Assignment → Using the records below, write out only the lines from the line containing "memory bank during" up to and including the line containing "username: 'admin' (64, 227, 127, 235)", exactly, with no pictures.

Records for the exercise →
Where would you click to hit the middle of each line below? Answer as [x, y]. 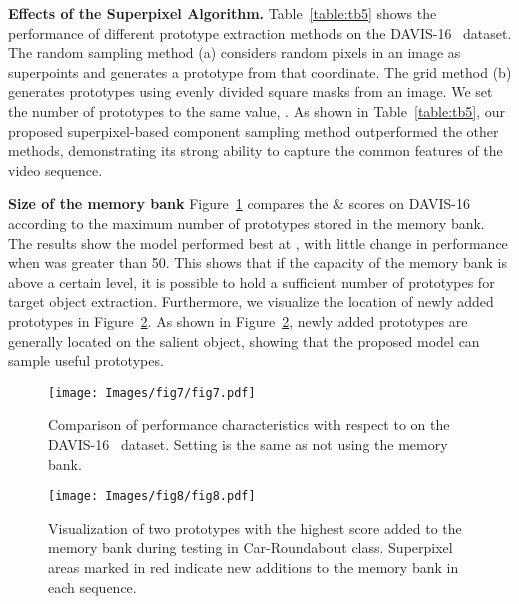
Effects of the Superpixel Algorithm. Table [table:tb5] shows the [222, 13]
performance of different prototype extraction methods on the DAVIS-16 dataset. [260, 32]
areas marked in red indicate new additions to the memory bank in [253, 566]
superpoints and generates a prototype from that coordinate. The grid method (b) [260, 71]
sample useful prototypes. [86, 360]
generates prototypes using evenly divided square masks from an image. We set [250, 91]
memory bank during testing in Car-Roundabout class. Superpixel [250, 547]
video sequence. [55, 169]
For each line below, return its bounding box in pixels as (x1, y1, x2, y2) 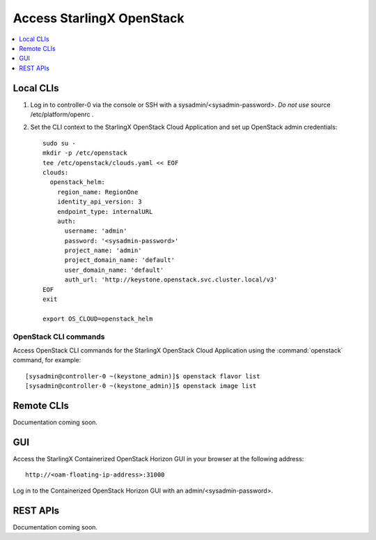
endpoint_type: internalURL (56, 208, 153, 215)
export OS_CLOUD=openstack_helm (42, 314, 153, 323)
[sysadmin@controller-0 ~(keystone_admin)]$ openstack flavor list (25, 372, 260, 380)
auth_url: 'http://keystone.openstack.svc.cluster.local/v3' (64, 276, 278, 284)
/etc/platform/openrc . (30, 110, 94, 118)
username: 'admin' (64, 227, 127, 235)
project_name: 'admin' (64, 247, 142, 254)
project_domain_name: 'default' (64, 256, 175, 264)
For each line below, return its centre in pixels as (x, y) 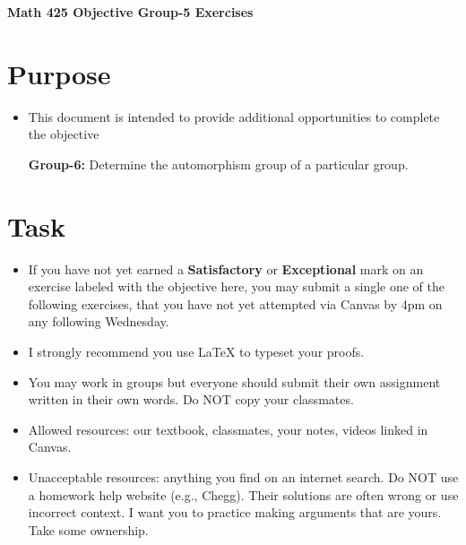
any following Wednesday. (99, 321)
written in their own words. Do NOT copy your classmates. (191, 399)
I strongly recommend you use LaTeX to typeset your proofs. (196, 351)
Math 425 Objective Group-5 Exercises (130, 12)
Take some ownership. (88, 529)
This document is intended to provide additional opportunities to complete (234, 116)
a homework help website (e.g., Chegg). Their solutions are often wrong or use (243, 494)
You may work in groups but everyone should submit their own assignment (234, 381)
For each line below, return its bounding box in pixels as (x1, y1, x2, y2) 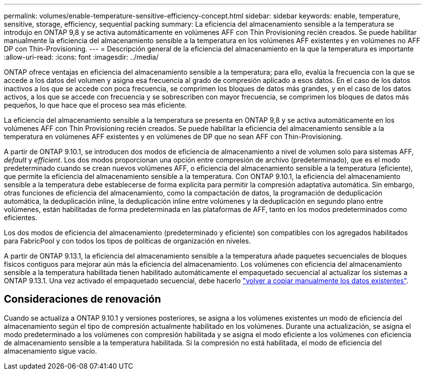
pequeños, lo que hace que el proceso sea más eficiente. (4, 101, 187, 109)
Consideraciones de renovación (4, 293, 161, 306)
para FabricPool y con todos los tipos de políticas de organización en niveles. (4, 237, 251, 245)
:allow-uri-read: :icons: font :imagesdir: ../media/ (4, 53, 159, 61)
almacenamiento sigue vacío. (4, 346, 97, 355)
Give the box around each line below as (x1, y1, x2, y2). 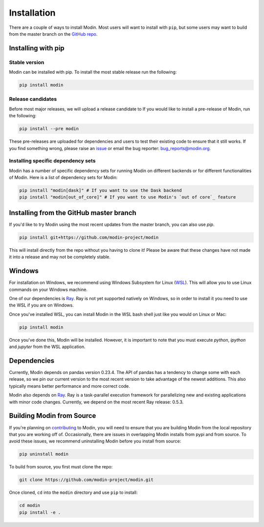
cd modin (19, 503, 41, 508)
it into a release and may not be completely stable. (9, 254, 111, 260)
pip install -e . (19, 509, 61, 515)
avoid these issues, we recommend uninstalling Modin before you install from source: (9, 438, 181, 444)
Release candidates (9, 96, 57, 103)
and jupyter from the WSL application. (9, 344, 86, 350)
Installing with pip (9, 44, 65, 52)
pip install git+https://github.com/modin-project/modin (19, 235, 159, 240)
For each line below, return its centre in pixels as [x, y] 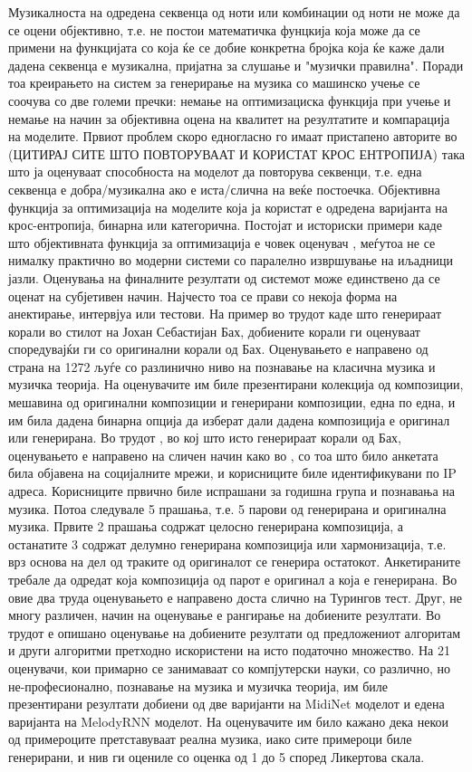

Solution for this exercise →
memory bank during testing in Car-Roundabout class. Superpixel [250, 547]
video sequence. [55, 169]
For each line below, return its bounding box in pixels as (x1, y1, x2, y2) 
endpoint_type: internalURL (56, 208, 153, 215)
export OS_CLOUD=openstack_helm (42, 314, 153, 323)
[sysadmin@controller-0 ~(keystone_admin)]$ openstack flavor list (25, 372, 260, 380)
auth_url: 'http://keystone.openstack.svc.cluster.local/v3' (64, 276, 278, 284)
/etc/platform/openrc . (30, 110, 94, 118)
username: 'admin' (64, 227, 127, 235)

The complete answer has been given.